Editorial Creative Commons, CC-BY
Brenda Milner: 100 Years from The Birthday
*Corresponding author: SO Eresko, Saint-Petersburg State University, 199034, St. Petersburg, Universitetskaya Emb, Russia.
Received: February 01, 2019; Published: February 14, 2019
DOI: 10.34297/AJBSR.2019.01.000522
Editorial
(Figure 1) “If you find real temptation, real excitement somewhere else, don’t be afraid to change”- Brenda Milner
Brenda Milner is a renowned British-Canadian neuropsychologist known as “the founder of neuropsychology”. She was born about 100 years ago, and as a Cambridge graduate, she started her research carreer of a neurobiologist and psychologist in 1940s. Her comprehensive contribution to the development of clinical neuropsychology thereafter was marked by several awards including the Balzan Prize for Cognitive Neuroscience in 2009 and the Kavli Prize in Neuroscience in 2014 (shared with Marcus Raichle and John O’Keefe), as well as memberships in the Royal Society of London, the Royal Society of Canada and the National Academy of Sciences. She holds more than 20 honorary degrees at universities across Europe, Canada and the USA. Currently, Brenda Milner keeps working as a professor in the Department of Neurology and Neurosurgery at McGill University (Montreal, Canada) and a professor of Psychology at the Montreal Neurological Institute with her research mainly focused on the inter-hemispheric interactions [1-5].
One of important contributions in neuropsychology by Brenda Milner was brought to the study of mechanisms of memory worsening in elderly. Due to the fact that most diseases associated with aging are characterized by memory disorders, this topic finds its high importance in the studies of gerontology. Working with patients who suffered the brain lobes removal, Brenda Milner received many new data on the complex and hierarchical organization of memory mechanisms in the brain. A unique case of an 86-year-old patient M.P. showed the brain changes due to lobectomy to remain stable for dozens of years. Neuropsychological methods have shown that in her 86 years, the patient with lobectomy was in no way inferior to her peers. Minor violations of verbal memory have been preserved throughout life without any deterioration [6-8]. This long-term and rather interesting study is described in detail in the present article (Figure 2).
References
- Banks SJ, Feindel W, Milner B, Jones Gotman M (2014) Cognitive function fifty-six years after surgical treatment of temporal lobe epilepsy: A case study. Epilepsy Behav Case Rep 2: 31-36.

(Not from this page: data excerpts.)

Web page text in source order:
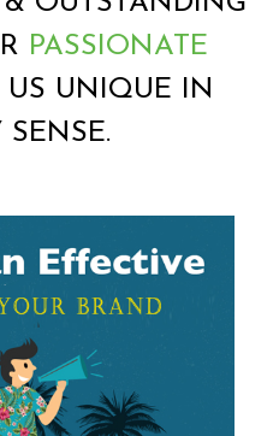
PASSIONATE
US UNIQUE IN
SENSE.
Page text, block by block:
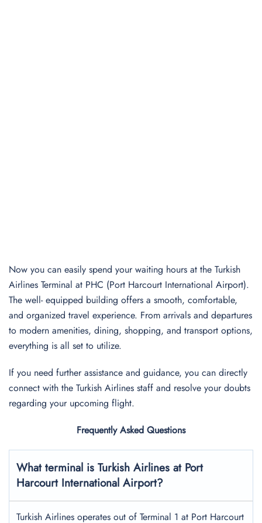
Now you can easily spend your waiting hours at the Turkish
Airlines Terminal at PHC (Port Harcourt International Airport).
The well- equipped building offers a smooth, comfortable,
and organized travel experience. From arrivals and departures
to modern amenities, dining, shopping, and transport options,
everything is all set to utilize.
If you need further assistance and guidance, you can directly
connect with the Turkish Airlines staff and resolve your doubts
regarding your upcoming flight.
Frequently Asked Questions
What terminal is Turkish Airlines at Port
Harcourt International Airport?
Turkish Airlines operates out of Terminal 1 at Port Harcourt
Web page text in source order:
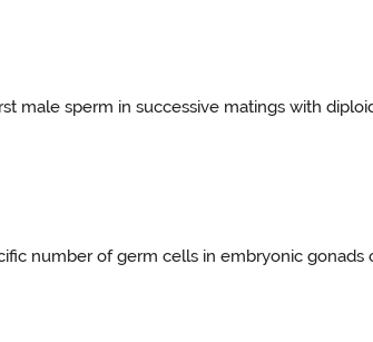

- Corkin S (1984) Lasting consequences of bilateral medial temporal lobectomy: clinical course and experimental findings in H.M. Sem. Neurol 4: 249-259.
- Holdstock JS, Crane J, Bachorowski JA, Milner B (2010) Equivalent activation of the hippocampus by face-face and face-laugh paired associate learning and recognition. Neuropsychologia 48(13): 3757- 3771.
- Milner B, Branch C, Rasmussen T (1962) Study of short-term memory after intracarotid injection of sodium amytal. Trans Am Neurology Аss 87: 224-226.
- Milner B, Klein D (2016) Loss of recent memory after bilateral hippocampal lesions: memory and memories-looking back and looking forward. Journal of Neurology, Neurosurgery and Psychiatry 87(3): 230.
- Milner B, Squire LR, Kandel ER (1998) Cognitive Neuroscience and the Study of Memory. Neuron 20(3): 445–468.
- Roth H, Sommer BW (2011) Interview with Brenda Milner. Montreal Neurological Institute and Hospital Montreal, Montreal, Canada.
- Squire LR (1998) The History of Neuroscience in Autobiography. Academic, San Diego, USA.